## INFORMATION SHOWN

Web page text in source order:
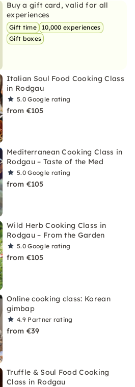
Buy a gift card, valid for all
experiences
Gift time
10,000 experiences
Gift boxes
Italian Soul Food Cooking Class
in Rodgau
5.0Google rating
from €105
Mediterranean Cooking Class in
Rodgau – Taste of the Med
5.0Google rating
from €105
Wild Herb Cooking Class in
Rodgau – From the Garden
5.0Google rating
from €105
Online cooking class: Korean
gimbap
4.9 Partner rating
from €39
Truffle & Soul Food Cooking
Class in Rodgau
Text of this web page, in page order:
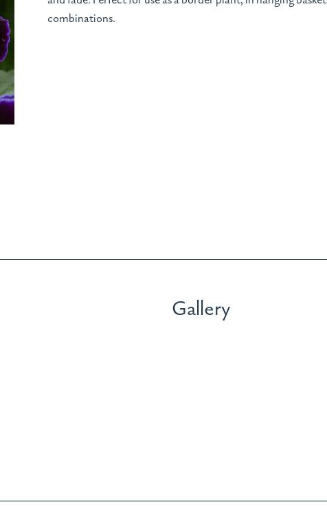
combinations.
Gallery
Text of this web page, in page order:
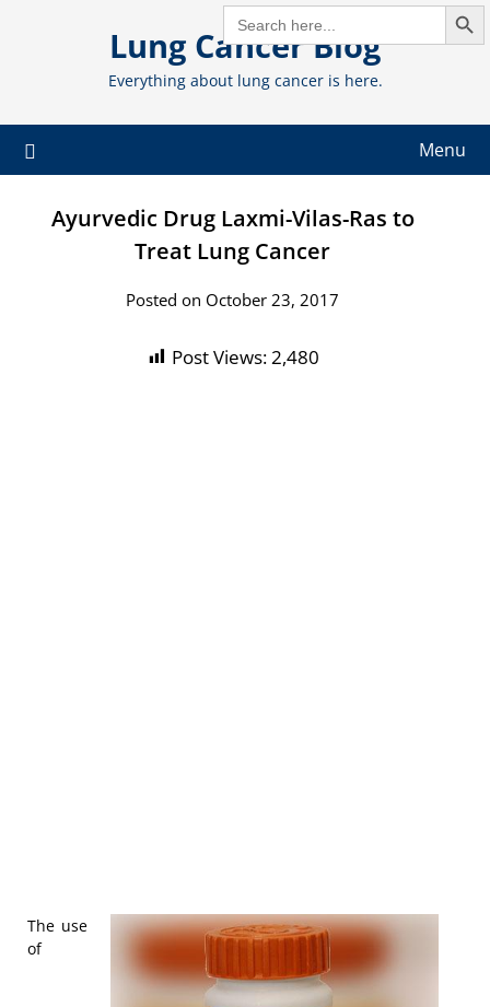
SEARCH
FOR:
Lung Cancer Blog
Everything about lung cancer is here.
Menu
Ayurvedic Drug Laxmi-Vilas-Ras to
Treat Lung Cancer
Posted on October 23, 2017
Post Views:2,480
The use
of
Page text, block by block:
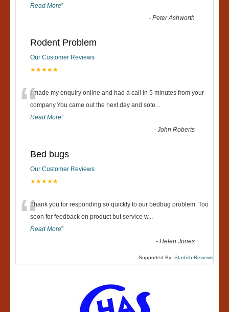
Read More”
-Peter Ashworth
Rodent Problem
Our Customer Reviews
★★★★★
“I made my enquiry online and had a call in 5 minutes from your
company.You came out the next day and sote...
Read More”
-John Roberts
Bed bugs
Our Customer Reviews
★★★★★
“Thank you for responding so quickly to our bedbug problem. Too
soon for feedback on product but service w...
Read More”
-Helen Jones
Supported By: Starfish Reviews
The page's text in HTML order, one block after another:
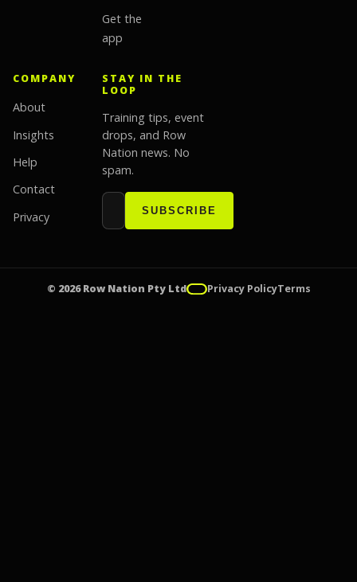
Get the
app
COMPANY
About
Insights
Help
Contact
Privacy
STAY IN THE
LOOP
Training tips, event
drops, and Row
Nation news. No
spam.
Email address
SUBSCRIBE
Website
© 2026 Row Nation Pty Ltd Privacy PolicyTerms
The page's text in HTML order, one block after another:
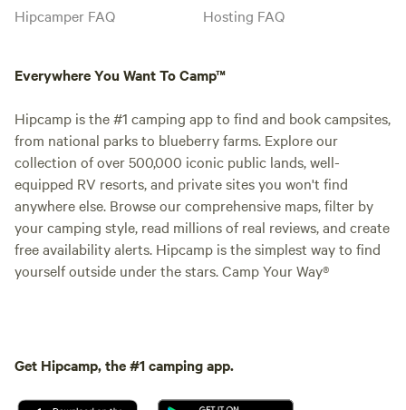
Hipcamper FAQ
Hosting FAQ
Everywhere You Want To Camp™
Hipcamp is the #1 camping app to find and book campsites,
from national parks to blueberry farms. Explore our
collection of over 500,000 iconic public lands, well-
equipped RV resorts, and private sites you won't find
anywhere else. Browse our comprehensive maps, filter by
your camping style, read millions of real reviews, and create
free availability alerts. Hipcamp is the simplest way to find
yourself outside under the stars. Camp Your Way®
Get Hipcamp, the #1 camping app.
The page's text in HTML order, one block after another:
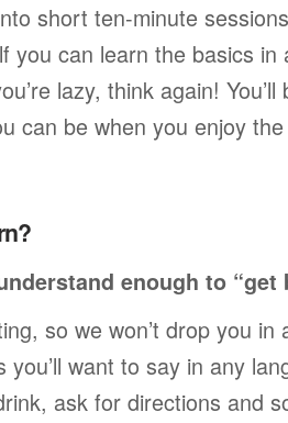
short ten-minute
you can learn the basics in
lazy, think again!
can be when you enjoy
enough to “get
so we won’t drop you
you’ll want to say in any
ask for directions and
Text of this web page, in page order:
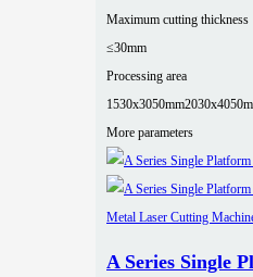
Maximum cutting thickness
≤30mm
Processing area
1530x3050mm
More parameters
A Series Single
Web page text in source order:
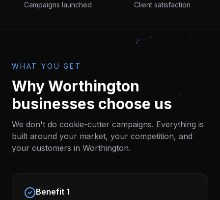
Campaigns launched Client satisfaction
WHAT YOU GET
WhyWorthington
businesses choose us
We don't do cookie-cutter campaigns. Everything is
built around your market, your competition, and
your customers in Worthington.
Benefit 1
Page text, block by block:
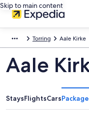
Skip to main content
Torring Aale Kirke
Aale
StaysFlightsCars
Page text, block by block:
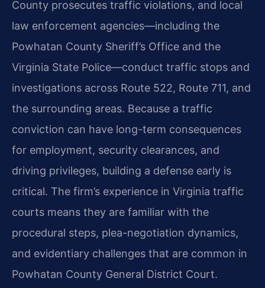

## TASK DETAILS
Nothing but the records, repeated exactly and stripped of pictures, should appear in the answer.

## EXPECTED ANSWER
Web page text in source order:
Buy a gift card, valid for all
experiences
Gift time
10,000 experiences
Gift boxes
Italian Soul Food Cooking Class
in Rodgau
5.0Google rating
from €105
Mediterranean Cooking Class in
Rodgau – Taste of the Med
5.0Google rating
from €105
Wild Herb Cooking Class in
Rodgau – From the Garden
5.0Google rating
from €105
Online cooking class: Korean
gimbap
4.9 Partner rating
from €39
Truffle & Soul Food Cooking
Class in Rodgau
Text of this web page, in page order:
combinations.
Gallery
Text of this web page, in page order:
SEARCH
FOR:
Lung Cancer Blog
Everything about lung cancer is here.
Menu
Ayurvedic Drug Laxmi-Vilas-Ras to
Treat Lung Cancer
Posted on October 23, 2017
Post Views:2,480
The use
of
Page text, block by block:
Read More”
-Peter Ashworth
Rodent Problem
Our Customer Reviews
★★★★★
“I made my enquiry online and had a call in 5 minutes from your
company.You came out the next day and sote...
Read More”
-John Roberts
Bed bugs
Our Customer Reviews
★★★★★
“Thank you for responding so quickly to our bedbug problem. Too
soon for feedback on product but service w...
Read More”
-Helen Jones
Supported By: Starfish Reviews
The page's text in HTML order, one block after another:
Get the
app
COMPANY
About
Insights
Help
Contact
Privacy
STAY IN THE
LOOP
Training tips, event
drops, and Row
Nation news. No
spam.
Email address
SUBSCRIBE
Website
© 2026 Row Nation Pty Ltd Privacy PolicyTerms
The page's text in HTML order, one block after another:
Hipcamper FAQ
Hosting FAQ
Everywhere You Want To Camp™
Hipcamp is the #1 camping app to find and book campsites,
from national parks to blueberry farms. Explore our
collection of over 500,000 iconic public lands, well-
equipped RV resorts, and private sites you won't find
anywhere else. Browse our comprehensive maps, filter by
your camping style, read millions of real reviews, and create
free availability alerts. Hipcamp is the simplest way to find
yourself outside under the stars. Camp Your Way®
Get Hipcamp, the #1 camping app.
The page's text in HTML order, one block after another:
short ten-minute
you can learn the basics in
lazy, think again!
can be when you enjoy
enough to “get
so we won’t drop you
you’ll want to say in any
ask for directions and
Text of this web page, in page order:
Maximum cutting thickness
≤30mm
Processing area
1530x3050mm
More parameters
A Series Single
Web page text in source order:
Campaigns launched Client satisfaction
WHAT YOU GET
WhyWorthington
businesses choose us
We don't do cookie-cutter campaigns. Everything is
built around your market, your competition, and
your customers in Worthington.
Benefit 1
Page text, block by block:
Skip to main content
Torring Aale Kirke
Aale
StaysFlightsCars
Page text, block by block:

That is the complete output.